Your Questions, Answered: Finances with Your Spouse
On this week’s episode of Your Questions, Answered Suzanne Wheeler and Brian Leitner discuss finances within your household, and answer the following question:
“How do I get my wife more involved in our finances?”
Do you have questions you’d like answered? Email them to [email protected], and we’ll provide answers.
Brian Leitner: You have questions, we have answers. Back with another quick clip. And today I’m joined by Suzanne Wheeler, a senior wealth advisor in our Amarillo, Texas office. Suzanne, thanks for being here today.
Suzanne Wheeler: Thank you for including me.
Brian: So Suzanne, we had a question that came in recently. It is by a husband and he doesn’t give his age, but he’s sort of the financial spouse in the relationship and his wife is the nonfinancial spouse. And he’s at the point where I believe he’s getting older and he’s concerned that his wife really wouldn’t know what to do, where to turn as it relates to their finances, if he’s no longer around. I’m sure you’ve seen this situation before. I think it’s sort of common. But you know, what’s your advice and thoughts around this to help this individual?
Suzanne: You know, it is a very common situation, and I think it’s as we are building careers and raising children, you have to divide and conquer as far as what goes on in the household. And so, you know, when there is more time, we forget about engaging the other spouse. And so, I think it’s very important. I mean, Brian, you do it with your household. I know you’ve talked about you had the fire drill.
Suzanne: And it’s an annual basis and I feel like it’s on Christmas or New Year’s Eve or
something, but which is a kind of an odd time, but not surprising for you, but, it’s a wonderful thing to do because you never know when the situation is going to come up, that you have to step in and be the decision maker. And so I think it’s nice to engage, the spouse, whether it’s the husband or the wife, whoever is not engaged. And at least, you know, have them commit to a one meeting so they can get to know the advisor and create their own relationship and know where the accounts are being held. Know who’s managing, where, what properties do you have. And what I always say is don’t sign something that you don’t know about it. You need to know about that property.

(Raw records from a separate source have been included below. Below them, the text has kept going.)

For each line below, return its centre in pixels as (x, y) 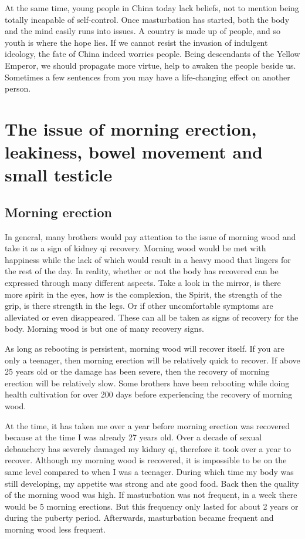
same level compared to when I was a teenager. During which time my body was (149, 471)
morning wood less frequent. (55, 529)
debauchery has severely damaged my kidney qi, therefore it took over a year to (148, 448)
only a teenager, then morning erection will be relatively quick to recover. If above (152, 360)
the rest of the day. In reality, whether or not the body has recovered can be (142, 271)
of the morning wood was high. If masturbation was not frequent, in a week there (151, 495)
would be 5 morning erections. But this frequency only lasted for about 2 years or (152, 506)
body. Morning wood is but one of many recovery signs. (104, 329)
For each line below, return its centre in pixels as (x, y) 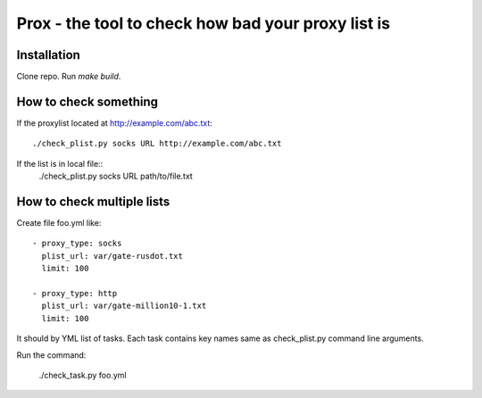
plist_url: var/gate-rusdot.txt (112, 256)
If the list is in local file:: (60, 163)
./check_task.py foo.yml (83, 375)
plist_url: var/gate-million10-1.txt (124, 306)
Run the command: (51, 355)
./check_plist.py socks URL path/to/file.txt (116, 176)
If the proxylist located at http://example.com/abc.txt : (115, 123)
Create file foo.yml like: (59, 223)
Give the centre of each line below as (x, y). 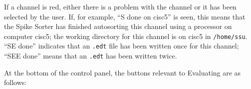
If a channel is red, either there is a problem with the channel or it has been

Brian: I think when we look at couples, the reality is it’s not his plan or for plan or something of that nature. It’s their plan. And so even if there is a non-financial spouse that’s not interested in understanding A, B, and C. At the same time, they can’t have their head in the sand and they really need to know at a minimum, you know, some of the information that’s there, where it turn and have at least a high level idea of what the plan actually is. And I know that you do something a bit unique in your own practice when working with that, Non-financial spouse. You want to comment on that?
Suzanne: Sure. A lot of times I find that it’s helpful if you have separate meetings. Because maybe some of the questions that aren’t asked that need to be asked because somebody feels like, it sounds like a stupid question, which I hate when they say that because what if I don’t know the answer? But, I prepare a glossary for that non-engaged person. And I try to meet with them on an individual basis to hear what their concerns are. Do they know where their documents are? Do they know what the plan looks like? And some of that is visual, not everybody, you know, looks at numbers and knows what they need. But what’s the flow? What would happen if something happened to my husband? Who should I call first? What documents do I need? And what does that do to our plan? So having that knowledge really helps.
Brian: Suzanne, that’s great. I mean, communication is obviously critical and then not only having your financial planning order, but having a plan to understand, you know, if the financial spouse is no longer around or frankly, as we all get older, we get to be forgetful and things of that nature. Just a good idea to have a plan today to help you execute on your actual financial plan. Right?
Suzanne: Exactly. Exactly. A tailored approach.
Brian: Thank you very much for being here. Thanks for answering the question. We appreciate your expertise.
Suzanne: Thank you for including me and take care.